A few minutes later, and the door opened once more. "Right this way, sir!" the soldier said cheerfully, putting his body to the side to better allow Shinji entrance. "I called for a replacement-there you are, man," he waved at a fellow soldier, who returned the greeting with a stiff nod and took the post previously occupied.
"Come with me, sir," he said next, dutifully starting to guide Shinji down a long winded set of corridors. "Commander Ikari was waiting for you. Was it hard to find the place?"
"Waiting?" Shinji remarked. "I...I followed a penguin. Couldn't you have sent someone to pick me up?"
The soldier furrowed his brows for a brief instant, and then sighed, dejectedly too. "Major..." he whined. "At least not when the Commander orders you to do it directly," he whispered under his breath, still close enough for Shinji to hear him. "Well," he tried to smile. "All's well what ends well, right?"

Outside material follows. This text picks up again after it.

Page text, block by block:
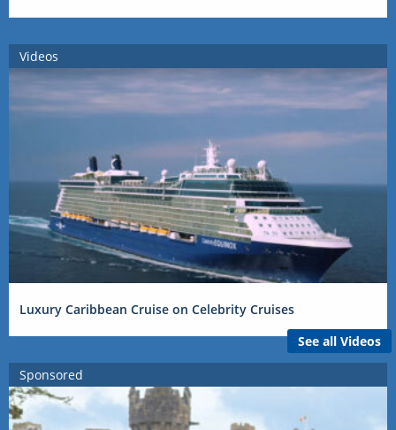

Shinji smiled awkwardly back. He had no idea what the man was talking about, but he had a rifle, so the man with the rifle had to be nodded to. At least, that was what common sense told him to do.
A long elevator trip next, and the smell of blood and iron was replaced with that of fresh air. Air recycling with pine fresheners in the mix was the most apt answer to the disappearance of the 'normal' smell of sea breeze. The well lit corridors seemed to be mostly devoid of personnel, but every now and then a human face did appear from a half-closed door, or a random scientist walking by.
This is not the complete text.